Tailored therapeutics: Inherited retinal diseases, ideal targets for gene therapy
Over the last decade, extensive research has been done on gene transfer techniques for treating ocular diseases through gene therapy. The eye is easily accessible for topical or localized drug delivery including direct injection of gene therapy vectors. A variety of such vectors have now been tested for retinal applications that can be engineered for the delivery of therapeutic genes to ocular tissues for the treatment of many eye diseases (82). In the majority of IRDs the defective genes have an effect on the retinal pigment epithelium (RPE), the photoreceptor layers and underlying choriocapillaris (83). The availability of animal models that are genetically well-defined and the ease of gene delivery to the retina and vitreous has helped rapidly advance research on ocular gene therapy (84). The direct ocular delivery can limit immune responses toward the vector and transgene, with the blood-retinal barrier helping to restrain the systemic spread (5).
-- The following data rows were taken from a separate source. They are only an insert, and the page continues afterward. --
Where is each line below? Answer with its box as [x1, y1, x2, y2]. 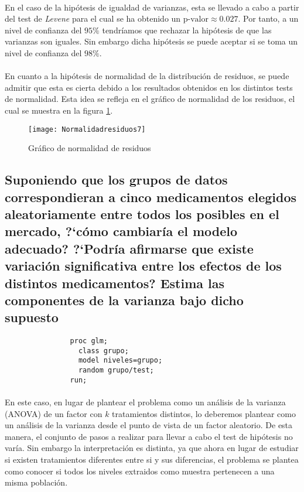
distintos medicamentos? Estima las [5, 274, 225, 292]
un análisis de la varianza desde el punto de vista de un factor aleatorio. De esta [5, 419, 293, 431]
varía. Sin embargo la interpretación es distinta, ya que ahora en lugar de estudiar [5, 442, 299, 454]
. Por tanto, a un [238, 12, 299, 25]
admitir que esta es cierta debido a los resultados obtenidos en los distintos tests [5, 81, 293, 93]
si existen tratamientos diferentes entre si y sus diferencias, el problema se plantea [5, 453, 299, 465]
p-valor [183, 15, 209, 24]
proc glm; [70, 337, 108, 346]
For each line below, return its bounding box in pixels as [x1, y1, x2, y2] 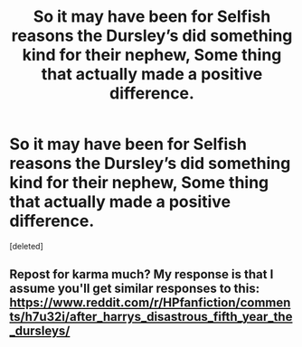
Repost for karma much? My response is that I [9, 267, 274, 282]
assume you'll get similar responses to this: [9, 281, 260, 296]
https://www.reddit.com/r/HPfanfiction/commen [9, 295, 291, 311]
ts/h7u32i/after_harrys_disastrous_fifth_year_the [9, 309, 293, 324]
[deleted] [9, 240, 43, 251]

The non-dividing stable cells of the retina are conducive to the use of a variety of vector types to produce sustained transgene expression with the goal of vision recovery. However, the differential progression rates of different IRDs provides challenges in identification of therapeutic windows during which rectification of the gene defect may prevent further damage.
The most common IRDs are RP, LCA, choroideremia, LHON, Achromatopsia, Stargardt disease, and X- linked retinoschisis (XLRS) (83). Thus, gene therapies in development for ocular diseases focus on these diseases alongside more common retinal vascular diseases such as Diabetic Retinopathy and AMD.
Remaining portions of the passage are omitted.